Viscous dissipation effects in trapezoidal microchannels characterized by an apex angle equal to 54.74° were analyzed by Kuddusi [11] by considering three sides of the cross-section heated, and one was considered adiabatic. Their findings, presented for only one value of the Brinkman number (i.e., Br = 0.005), reveal that the Nusselt number exhibited a maximum rate of change of approximately 2%. Moreover, they presented the rate of change in the Nusselt number for different values of the Brinkman number (i.e., up to 0.5), but only for an aspect ratio equal to 0.4.

Slip flows in double-trapezoidal (hexagonal) microchannels have been investigated by many researchers [12], who have also presented simplified slip models to evaluate friction factors in polygonal microchannels.
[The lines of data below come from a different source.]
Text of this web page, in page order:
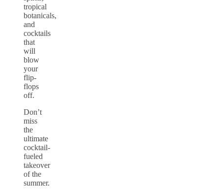
tropical
botanicals,
and
cocktails
that
will
blow
your
flip-
flops
off.
Don’t
miss
the
ultimate
cocktail-
fueled
takeover
of the
summer.

Recently, the thermal performance of slightly rarefied gas flowing through circular microchannels under constant wall temperature conditions was experimentally investigated by Hemadri et al. [13]. They found that the Nusselt number exhibits only a weak dependence on the Knudsen number within the investigated range (0.001 < Kn < 0.012).

Srinivasan et al. [14] presented an experimental and numerical investigation of the tangential momentum accommodation coefficient (TMAC) for smooth and rough microchannel surfaces within slip-to-transition regimes. By using nitrogen as a working fluid, they observed lower TMAC values compared to prior results for rough surfaces, concluding that decreasing surface roughness results in an increase in slip velocity. The impact of the accommodation coefficient on the performance of compressible and slightly rarefied nitrogen gas flow in microchannels was also numerically investigated by Mebarki et al. [15]. Their findings showed that decreasing the tangential momentum accommodation coefficient increased gas velocity and the velocity jump near the walls while reducing the pressure gradient.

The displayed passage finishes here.